Our interconnection provider between Telehouse East and Meridian Gate will be performing emergency maintenance between 01:00hrs and 03:00hrs today, once traffic levels reach their nightly low. The work should take no more than 10 minutes to complete and is required to ensure stability of the network.

Unfortunately our Mail Server in our Kent Facility will loose connectivity for the duration of this work. The secondary mail server will pickup any incoming email, users will not be able to access POP3 or IMAP.

We must apologise for the short notice and any inconvenience this essential work may cause.

Emergency Maintenance

Friday, June 22nd, 2007

EMERGENCY MAINTENANCE WINDOW ANNOUNCEMENT

WINDOW: Friday June 22nd 22:00 - 23:59 GMT
ESTIMATED DOWNTIME: 10 MINUTES
NETWORK IMPACT: PARTIAL
DESCRIPTION:

Our provider will be swapping out a switch in lon1 (iP House) which they believe may be the cause of VRRP issues they are currently seeing and replacing it with a new Cisco 2960G series switch. This will mean that all devices are standard.

All customers will lose access to the network for a couple of minutes as this switch is swapped out.

We apologise for the short notice on this maintenance period however we believe it is neccessary to perform this work for the ongoing health of the network

Server SGC Raid Issue

Friday, June 8th, 2007

Over the past 2-3 days we have noticed an error appearing from the raid controller on Server SGC.

From further investigation this looks to be either a faulty cable or a failing hard drive.

We will be replacing the SATA cable this evening.

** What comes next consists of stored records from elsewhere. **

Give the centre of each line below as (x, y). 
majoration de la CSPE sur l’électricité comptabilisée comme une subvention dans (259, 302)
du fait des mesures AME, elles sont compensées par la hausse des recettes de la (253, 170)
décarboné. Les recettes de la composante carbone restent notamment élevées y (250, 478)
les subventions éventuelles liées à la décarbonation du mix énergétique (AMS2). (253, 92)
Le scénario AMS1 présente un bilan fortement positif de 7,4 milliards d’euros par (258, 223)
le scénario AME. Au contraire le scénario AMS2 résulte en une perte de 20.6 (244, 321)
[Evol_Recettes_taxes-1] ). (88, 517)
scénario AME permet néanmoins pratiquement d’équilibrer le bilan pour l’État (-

This work will be done A.S.A.P due to the possibility of data corruption.

There will be a 10min window where all websites on Server SGC will be unavailable. Mail and websites hosted on Server Atlantis will be unaffected.

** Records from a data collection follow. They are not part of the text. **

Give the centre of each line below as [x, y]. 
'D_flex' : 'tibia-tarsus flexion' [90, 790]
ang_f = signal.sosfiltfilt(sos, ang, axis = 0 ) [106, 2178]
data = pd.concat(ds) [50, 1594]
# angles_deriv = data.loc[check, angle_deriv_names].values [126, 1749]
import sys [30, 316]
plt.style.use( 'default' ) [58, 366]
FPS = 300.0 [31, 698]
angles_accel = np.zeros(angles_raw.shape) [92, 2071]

If the replacement cable does not solve the problem the hard drive will be disabled and then replaced on Monday evening.

We appologise for the short notice for this maintenance, but we believe a proactive response is required to maintain data integrity.

Server SGC Issue

Tuesday, May 29th, 2007

It appears server SGC is having issues and has rebooted itself with a BSOD error.

We are working on the issue at the moment.

An update will be posted shortly.

Emergency Maintenance Notification

Tuesday, April 17th, 2007

WINDOW: Thursday 19th April 22:00 - 23:59 GMT
ESTIMATED DOWNTIME: 5 MINUTES
NETWORK IMPACT: PARTIAL
DESCRIPTION:

JTAC (Juniper Technical Assistance Center) have informed our network provider (Goscomb) that a new software release will most likely solve their current VRRP releated issues. As such, they are scheduling the above emergency maintenance period to upgrade each of their 2 core routers (one in IPH and one in THE).

The routers will be upgraded one at a time and will result in some network insta bility (due to the fact that VRRP is currently not working as expected). Each router upgrade is expected to last approximately 5 minutes at the most.

A snapshot of the current router OS and config will be taken prior to each upgrade and should any part of the process fail these snapshots will be restored.

We apologise for the short notice of this maintenance work.

Server SGC Issue

Monday, March 19th, 2007

Some users may have noticed a performance issue when accessing our control panel and some websites today.

It appears after we fixed AWStats last night we may have found a corruption / drive issue. Currently server SGC is in the stopped state and is not acting as part of the NLB cluster.

We need to perform a full check disk which will involve shutting down the server and rebooting it into a prewindows state. A schedule is currently being created as we need to attach a KVM to the box.

When this is performed the following services will be affected
MSSQL - Customers without MSSQL load balancing will not be able to access their databases
MySQL 4 - The primary MySQL4 instance will be unreachable, all users are welcome of course to use the read-only slave (change the server to Atlantis)
DNS - ns3.gbdns.net will not be contactable
Control Panel - This will be offline as it only runs on server SGC

Everything else will be unaffected, most users will not notice any downtime but we will try and resolve this issue a.s.a.p.